--- Entries shown Enclosed Below ---

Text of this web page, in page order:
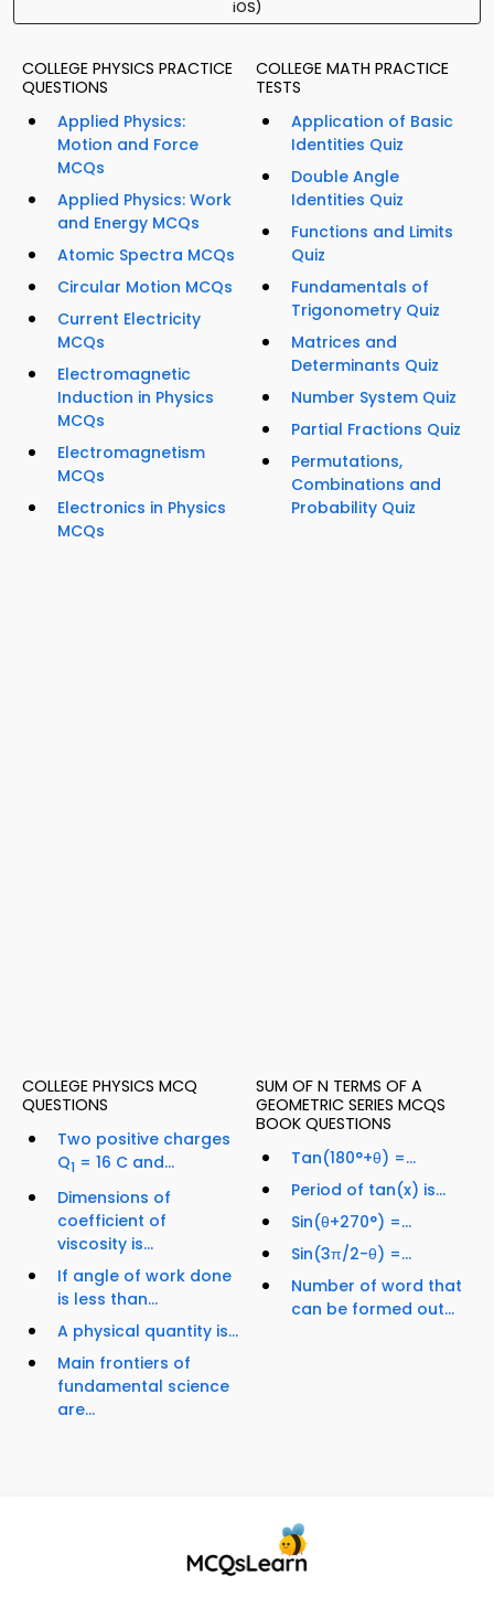
iOS)
COLLEGE PHYSICS PRACTICE
QUESTIONS
Applied Physics:
Motion and Force
MCQs
Applied Physics: Work
and Energy MCQs
Atomic Spectra MCQs
Circular Motion MCQs
Current Electricity
MCQs
Electromagnetic
Induction in Physics
MCQs
Electromagnetism
MCQs
Electronics in Physics
MCQs
COLLEGE MATH PRACTICE
TESTS
Application of Basic
Identities Quiz
Double Angle
Identities Quiz
Functions and Limits
Quiz
Fundamentals of
Trigonometry Quiz
Matrices and
Determinants Quiz
Number System Quiz
Partial Fractions Quiz
Permutations,
Combinations and
Probability Quiz
COLLEGE PHYSICS MCQ
QUESTIONS
Two positive charges
Q1 = 16 C and...
Dimensions of
coefficient of
viscosity is...
If angle of work done
is less than...
A physical quantity is...
Main frontiers of
fundamental science
are...
SUM OF N TERMS OF A
GEOMETRIC SERIES MCQS
BOOK QUESTIONS
Tan(180°+θ) =...
Period of tan(x) is...
Sin(θ+270°) =...
Sin(3π/2-θ) =...
Number of word that
can be formed out...

--- End of Enclosed Entries shown ---

Assignment ▸ Using the listing above, return word for word each line from the one that has "Electronics in Physics" through the one that has "viscosity is...", and no line outside that range.

Answer space ▸
Electronics in Physics
MCQs
COLLEGE MATH PRACTICE
TESTS
Application of Basic
Identities Quiz
Double Angle
Identities Quiz
Functions and Limits
Quiz
Fundamentals of
Trigonometry Quiz
Matrices and
Determinants Quiz
Number System Quiz
Partial Fractions Quiz
Permutations,
Combinations and
Probability Quiz
COLLEGE PHYSICS MCQ
QUESTIONS
Two positive charges
Q1 = 16 C and...
Dimensions of
coefficient of
viscosity is...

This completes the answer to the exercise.